Before you get started, you should understand the overall approach you'll take to build your AI search engine. There are three parts to it:

Extraction: This part consists of extracting the data that you want users to be able to search. In this case, that means parsing Meditations. I won't go into detail about this because it is very project-specific. The parsed data is available in the repository.
Indexing: This entails indexing the extracted data so that it can be accessed later when running searches. In this case, you'll use a semantic search approach, which means you'll search the data based on its meaning rather than keywords. That is, if you search for "How can I be happy?" you should get passages from Meditations that discuss happiness or feeling good, not just those that contain the exact words from the query.
Search: This consists of a backend service that processes the user's query, vectorizes it, finds vectors in the index that are the most similar to it, and then calls OpenAI's API to generate a summarized answer for the user.

Here's a visual representation of how the parts of the application you'll build in this tutorial fit together:

That's all. Let's continue!

FYI: If you found this content valuable, consider subscribing.
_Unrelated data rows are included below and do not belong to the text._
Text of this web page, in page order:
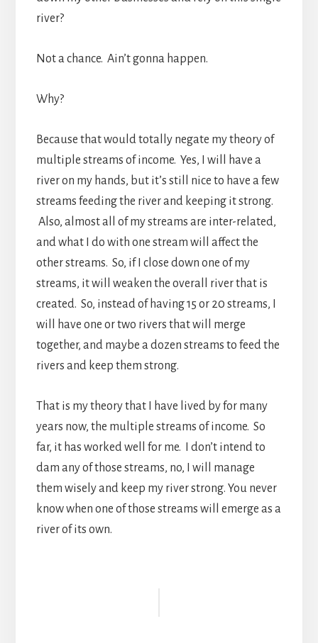
river?
Not a chance. Ain’t gonna happen.
Why?
Because that would totally negate my theory of
multiple streams of income. Yes, I will have a
river on my hands, but it’s still nice to have a few
streams feeding the river and keeping it strong.
Also, almost all of my streams are inter-related,
and what I do with one stream will affect the
other streams. So, if I close down one of my
streams, it will weaken the overall river that is
created. So, instead of having 15 or 20 streams, I
will have one or two rivers that will merge
together, and maybe a dozen streams to feed the
rivers and keep them strong.
That is my theory that I have lived by for many
years now, the multiple streams of income. So
far, it has worked well for me. I don’t intend to
dam any of those streams, no, I will manage
them wisely and keep my river strong. You never
know when one of those streams will emerge as a
river of its own.

I publish 1-2 tech articles every month. Subscribe so you can stay updated!

Set Up Your Local Environment

Take the following steps to prepare your local environment:

Install Python 3.10.
Install Poetry. It's not mandatory but I highly recommend it.

Clone the repository with the sample app:

git clone https://github.com/dylanjcastillo/ai-search-fastapi-qdrant-chatgpt

Go to the root folder of the project and install the dependencies with:
- Poetry: Create the virtual environment in the same directory as the project and install the dependencies:
```
poetry config virtualenvs.in-project true
poetry install
```
- venv and pip: Create a virtual environment and install the dependencies listed in requirements.txt:
```
python3.10 -m venv .venv && source .venv/bin/activate
pip install -r requirements.txt
```

💡

Because PyTorch does not yet support Python 3.11 in MacOS and Windows, this tutorial will not work if you are running Python 3.11 on those operating systems.
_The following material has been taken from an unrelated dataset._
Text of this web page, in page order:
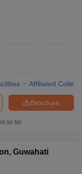
Affiliated
Brochure
so far
Guwahati

If everything went well, you should have a virtual environment with all of the necessary libraries and a project structure that looks like this:

ai-search-fastapi-qdrant-gpt3
│
├── README.md
├── config.py
├── data
│   ├── processed
│   │   └── Marcus_Aurelius_Antoninus...
│   │       └── Marcus_Aurelius_Antoninus...json
│   └── unzipped
│       └── Marcus_Aurelius_Antoninus...
│           ├── index.html
│           ├── metadata.opf
│           └── style.css
├── main.py
├── notebooks
│   ├── extract_text.ipynb
│   └── vectorize_text.ipynb
├── poetry.lock
├── pyproject.toml
├── requirements.txt
├── .env-example
└── .venv/

This is your project's structure. Let me explain the purpose of the most important files and directories:

config.py: This file contains project configuration specifications such as Qdrant's host, port, and API key (read from a .env file)
data/: This directory contains the project's data. It contains Meditations as originally downloaded from Wikisource as well as the processed file that you will use in the project.
main.py: This file contains the code of the FastAPI application.
notebooks/: This directory contains Jupyter notebooks for extracting, vectorizing, and indexing the data. extract_text.ipynb contains code to parse the HTML file and vectorize_text.ipynb contains code to vectorize and index the data.
poetry.lock and pyproject.toml: These files contain information about the project's dependencies and are used by Poetry to replicate the environment.
requirements.txt: This file contains a list of Python packages required by the project and their respective versions.
.env-example: This file is an example of the environment variables you must provide.
.venv/: This directory contains the project's virtual environment.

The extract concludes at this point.